Records for the exercise:
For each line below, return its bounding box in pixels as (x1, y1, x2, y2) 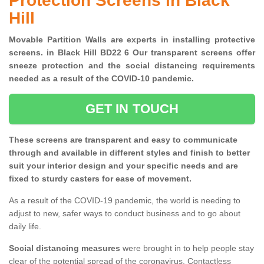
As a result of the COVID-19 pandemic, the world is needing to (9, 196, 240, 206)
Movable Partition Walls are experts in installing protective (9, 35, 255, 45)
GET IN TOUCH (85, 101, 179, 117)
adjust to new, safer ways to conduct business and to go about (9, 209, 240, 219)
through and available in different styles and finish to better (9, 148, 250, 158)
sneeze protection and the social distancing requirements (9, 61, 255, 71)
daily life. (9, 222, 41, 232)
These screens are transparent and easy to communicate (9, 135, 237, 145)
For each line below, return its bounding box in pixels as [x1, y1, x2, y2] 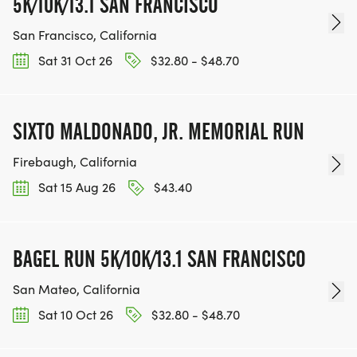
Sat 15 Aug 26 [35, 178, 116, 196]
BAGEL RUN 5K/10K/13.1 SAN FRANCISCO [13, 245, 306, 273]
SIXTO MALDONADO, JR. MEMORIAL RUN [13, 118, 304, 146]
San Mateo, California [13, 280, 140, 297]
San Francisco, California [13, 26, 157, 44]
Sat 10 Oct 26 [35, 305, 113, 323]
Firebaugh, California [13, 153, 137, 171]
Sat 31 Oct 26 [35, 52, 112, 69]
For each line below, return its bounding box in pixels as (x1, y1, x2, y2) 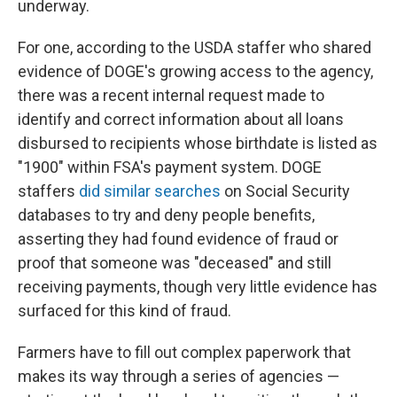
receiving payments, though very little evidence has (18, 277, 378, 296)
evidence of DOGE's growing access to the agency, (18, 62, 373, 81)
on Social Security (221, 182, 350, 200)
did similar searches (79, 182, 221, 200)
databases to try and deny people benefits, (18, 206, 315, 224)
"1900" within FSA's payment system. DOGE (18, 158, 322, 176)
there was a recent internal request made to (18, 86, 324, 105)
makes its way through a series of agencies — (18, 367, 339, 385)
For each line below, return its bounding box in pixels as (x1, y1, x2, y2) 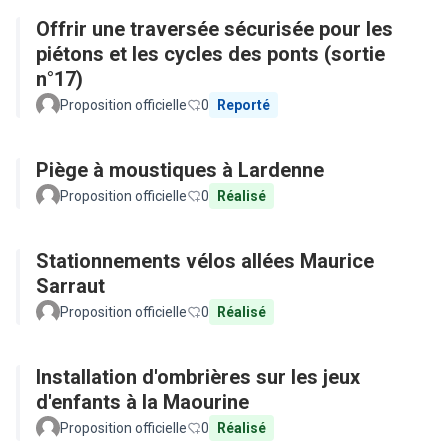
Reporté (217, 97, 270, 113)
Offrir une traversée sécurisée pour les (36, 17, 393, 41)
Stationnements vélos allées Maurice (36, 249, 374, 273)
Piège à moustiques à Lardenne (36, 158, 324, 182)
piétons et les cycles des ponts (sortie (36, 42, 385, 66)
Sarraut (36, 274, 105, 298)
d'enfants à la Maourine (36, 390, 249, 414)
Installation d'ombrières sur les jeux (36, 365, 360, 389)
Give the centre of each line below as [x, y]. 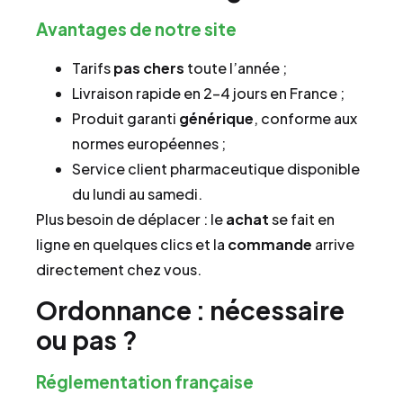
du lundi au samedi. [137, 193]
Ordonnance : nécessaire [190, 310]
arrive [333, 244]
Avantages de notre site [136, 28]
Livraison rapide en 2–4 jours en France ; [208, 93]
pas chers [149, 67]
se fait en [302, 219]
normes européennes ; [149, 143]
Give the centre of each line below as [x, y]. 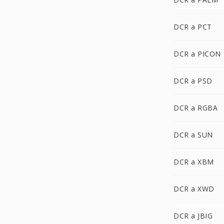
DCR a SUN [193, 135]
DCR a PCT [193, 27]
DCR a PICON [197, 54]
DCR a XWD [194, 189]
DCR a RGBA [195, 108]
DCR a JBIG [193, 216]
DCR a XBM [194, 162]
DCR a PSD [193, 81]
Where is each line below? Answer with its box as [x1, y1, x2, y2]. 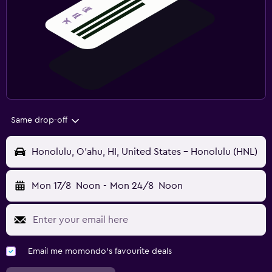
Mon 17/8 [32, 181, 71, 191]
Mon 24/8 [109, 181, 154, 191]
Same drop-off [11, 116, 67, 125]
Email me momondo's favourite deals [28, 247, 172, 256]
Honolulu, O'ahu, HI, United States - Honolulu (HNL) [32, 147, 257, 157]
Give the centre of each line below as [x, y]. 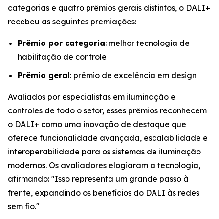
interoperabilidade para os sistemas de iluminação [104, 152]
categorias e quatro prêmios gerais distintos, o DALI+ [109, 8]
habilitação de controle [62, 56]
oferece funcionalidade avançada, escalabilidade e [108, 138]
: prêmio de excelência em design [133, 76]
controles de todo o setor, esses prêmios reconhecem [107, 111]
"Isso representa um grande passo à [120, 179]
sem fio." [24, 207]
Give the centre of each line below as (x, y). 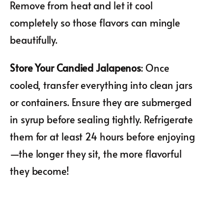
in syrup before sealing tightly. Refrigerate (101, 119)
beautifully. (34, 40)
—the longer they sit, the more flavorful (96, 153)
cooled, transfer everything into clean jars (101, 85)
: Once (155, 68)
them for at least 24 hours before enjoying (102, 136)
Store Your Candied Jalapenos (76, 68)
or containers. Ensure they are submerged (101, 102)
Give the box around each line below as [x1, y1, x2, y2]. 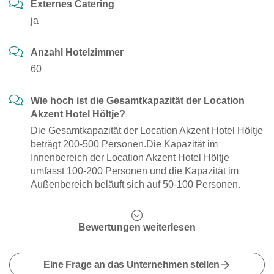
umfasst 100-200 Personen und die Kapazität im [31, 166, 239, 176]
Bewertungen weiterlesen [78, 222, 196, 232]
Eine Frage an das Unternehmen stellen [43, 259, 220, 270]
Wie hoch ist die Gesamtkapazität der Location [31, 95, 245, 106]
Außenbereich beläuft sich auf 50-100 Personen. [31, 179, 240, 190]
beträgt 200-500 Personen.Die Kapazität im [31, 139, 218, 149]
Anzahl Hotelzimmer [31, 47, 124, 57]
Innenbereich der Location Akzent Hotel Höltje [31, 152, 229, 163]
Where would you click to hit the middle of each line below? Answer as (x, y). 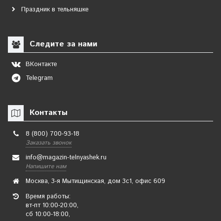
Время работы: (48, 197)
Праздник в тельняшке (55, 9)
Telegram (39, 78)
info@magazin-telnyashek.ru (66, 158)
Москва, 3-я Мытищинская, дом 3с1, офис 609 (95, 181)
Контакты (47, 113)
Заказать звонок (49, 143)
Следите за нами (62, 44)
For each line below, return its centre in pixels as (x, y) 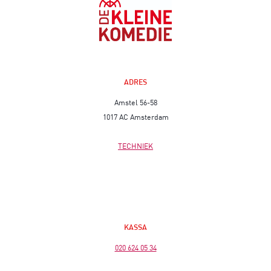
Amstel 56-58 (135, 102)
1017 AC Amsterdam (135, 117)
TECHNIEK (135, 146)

About this exercise:
Exactly the lines above, from the one containing "Livraison rapide en" down to the one containing "Mon 24/8 [109, 181, 154, 191]", are to be repeated, including both ends. Pictures are not part of the copy.

Output below:
Livraison rapide en 2–4 jours en France ; [208, 93]
pas chers [149, 67]
se fait en [302, 219]
normes européennes ; [149, 143]
Give the centre of each line below as [x, y]. 
DCR a SUN [193, 135]
DCR a PCT [193, 27]
DCR a PICON [197, 54]
DCR a XWD [194, 189]
DCR a RGBA [195, 108]
DCR a JBIG [193, 216]
DCR a XBM [194, 162]
DCR a PSD [193, 81]
Where is each line below? Answer with its box as [x1, y1, x2, y2]. 
Mon 17/8 [32, 181, 71, 191]
Mon 24/8 [109, 181, 154, 191]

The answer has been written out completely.